▶ **TASK OBJECTIVE**
Report every line below that has the string "have" in it.

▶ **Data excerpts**
%%
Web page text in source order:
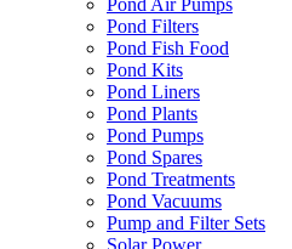
Pond Filters
Pond Fish Food
Pond Kits
Pond Liners
Pond Plants
Pond Pumps
Pond Spares
Pond Treatments
Pond Vacuums
Pump and Filter Sets
Solar Power
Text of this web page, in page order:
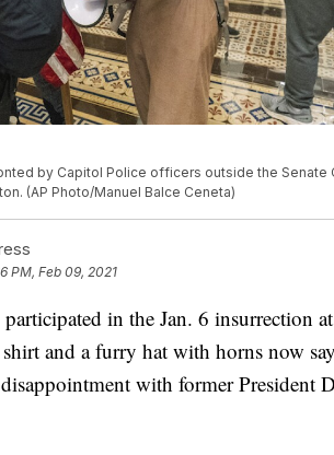
by Capitol Police officers outside the Senate
(AP Photo/Manuel Balce Ceneta)
PM, Feb 09, 2021
in the Jan. 6 insurrection
and a furry hat with horns now
with former President
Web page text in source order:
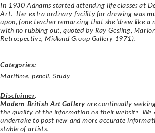
In 1930 Adnams started attending life classes at
Art. Her extra ordinary facility for drawing was
upon, (one teacher remarking that she ‘drew like a
with no rubbing out, quoted by Ray Gosling,
Retrospective, Midland Group Gallery 1971).
Categories:
Maritime,pencil,Study
Disclaimer:
Modern British Art Gallery are continually
the quality of the information on their website. We
undertake to post new and more accurate
stable of artists.
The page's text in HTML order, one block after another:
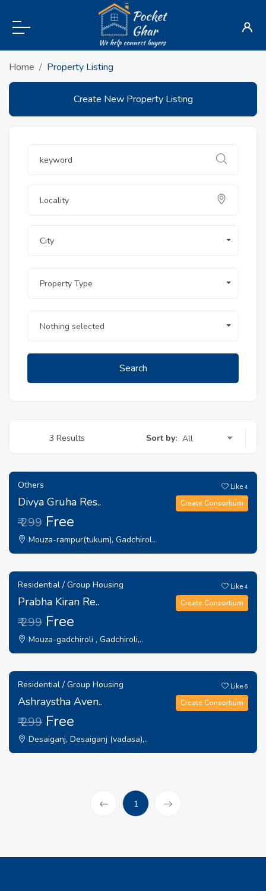
Home Property Listing
Create New Property Listing
City
Property Type
Nothing selected
Search
3 Results Sort by: All
Others
Divya Gruha Res..
₹ 299 Free
Mouza-rampur(tukum), Gadchirol..
Like4
Create Consortium
Residential / Group Housing
Prabha Kiran Re..
₹ 299 Free
Mouza-gadchiroli , Gadchiroli,..
Like4
Create Consortium
Residential / Group Housing
Ashraystha Aven..
₹ 299 Free
Desaiganj, Desaiganj (vadasa),..
Like6
Create Consortium
1(current)
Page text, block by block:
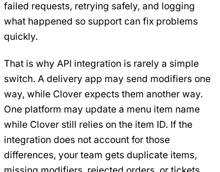
failed requests, retrying safely, and logging
what happened so support can fix problems
quickly.
That is why API integration is rarely a simple
switch. A delivery app may send modifiers one
way, while Clover expects them another way.
One platform may update a menu item name
while Clover still relies on the item ID. If the
integration does not account for those
differences, your team gets duplicate items,
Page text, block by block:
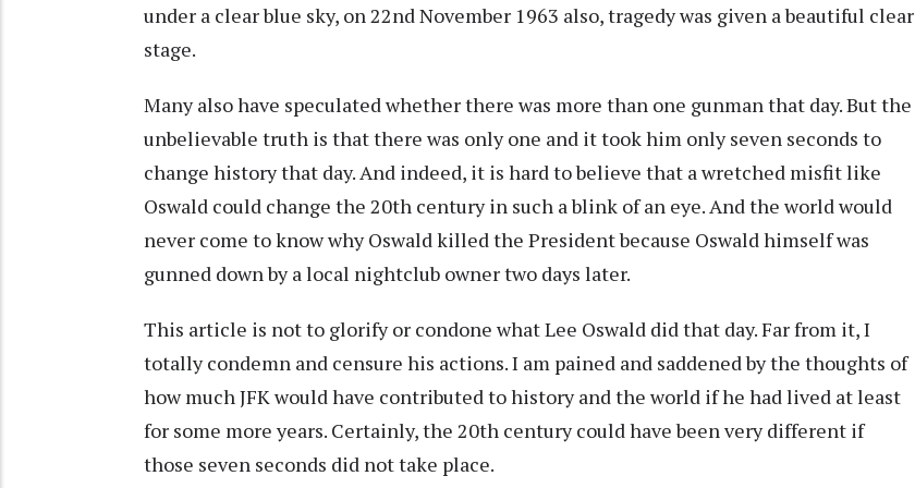
under a clear blue sky, on 22nd November 1963 also, tragedy was given a beautiful clear
stage.
Many also have speculated whether there was more than one gunman that day. But the
unbelievable truth is that there was only one and it took him only seven seconds to
change history that day. And indeed, it is hard to believe that a wretched misfit like
Oswald could change the 20th century in such a blink of an eye. And the world would
never come to know why Oswald killed the President because Oswald himself was
gunned down by a local nightclub owner two days later.
This article is not to glorify or condone what Lee Oswald did that day. Far from it, I
totally condemn and censure his actions. I am pained and saddened by the thoughts of
how much JFK would have contributed to history and the world if he had lived at least
for some more years. Certainly, the 20th century could have been very different if
those seven seconds did not take place.
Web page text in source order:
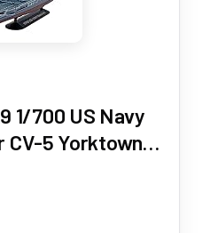
1/700 US Navy
5 Yorktown
Plastic Model
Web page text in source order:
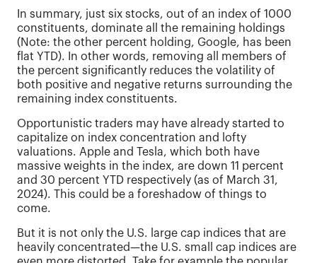
In summary, just six stocks, out of an index of 1000
constituents, dominate all the remaining holdings
(Note: the other percent holding, Google, has been
flat YTD). In other words, removing all members of
the percent significantly reduces the volatility of
both positive and negative returns surrounding the
remaining index constituents.
Opportunistic traders may have already started to
capitalize on index concentration and lofty
valuations. Apple and Tesla, which both have
massive weights in the index, are down 11 percent
and 30 percent YTD respectively (as of March 31,
2024). This could be a foreshadow of things to
come.
But it is not only the U.S. large cap indices that are
heavily concentrated—the U.S. small cap indices are
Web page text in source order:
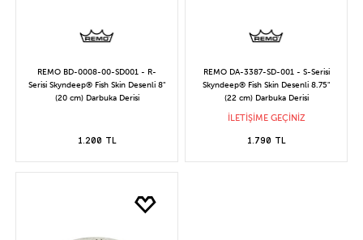
REMO BD-0008-00-SD001 - R-
Serisi Skyndeep® Fish Skin Desenli 8"
(20 cm) Darbuka Derisi
1.200 TL
REMO DA-3387-SD-001 - S-Serisi
Skyndeep® Fish Skin Desenli 8.75"
(22 cm) Darbuka Derisi
İLETİŞİME GEÇİNİZ
1.790 TL
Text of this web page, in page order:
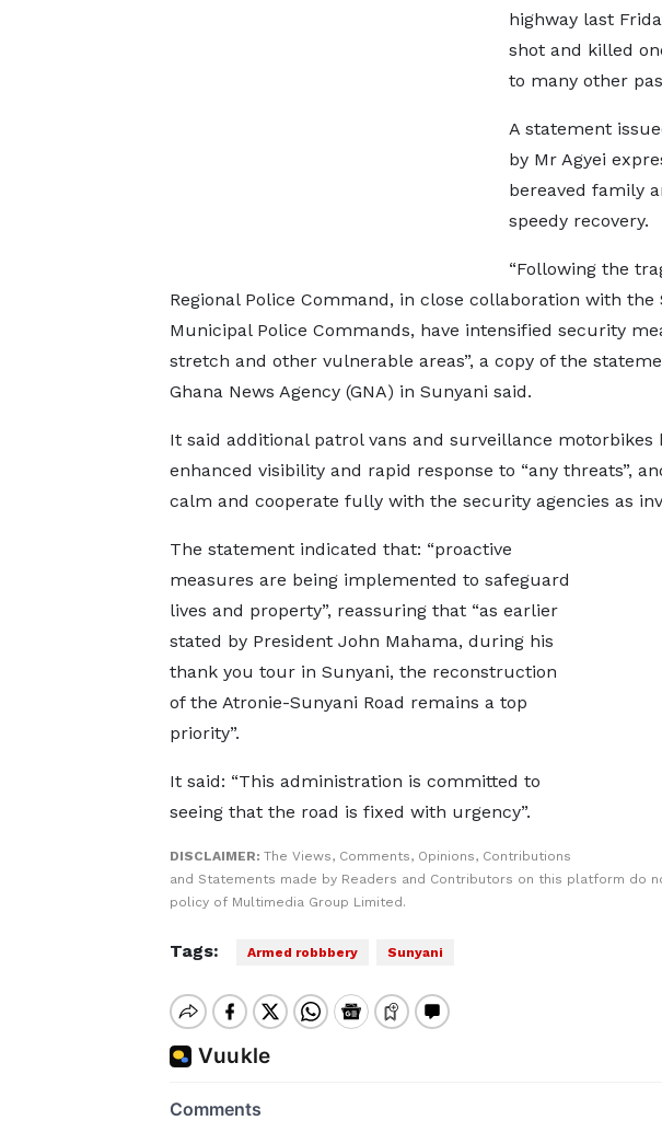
%%
▶ **TASK ANSWER**
Many also have speculated whether there was more than one gunman that day. But the
how much JFK would have contributed to history and the world if he had lived at least
for some more years. Certainly, the 20th century could have been very different if
Opportunistic traders may have already started to
valuations. Apple and Tesla, which both have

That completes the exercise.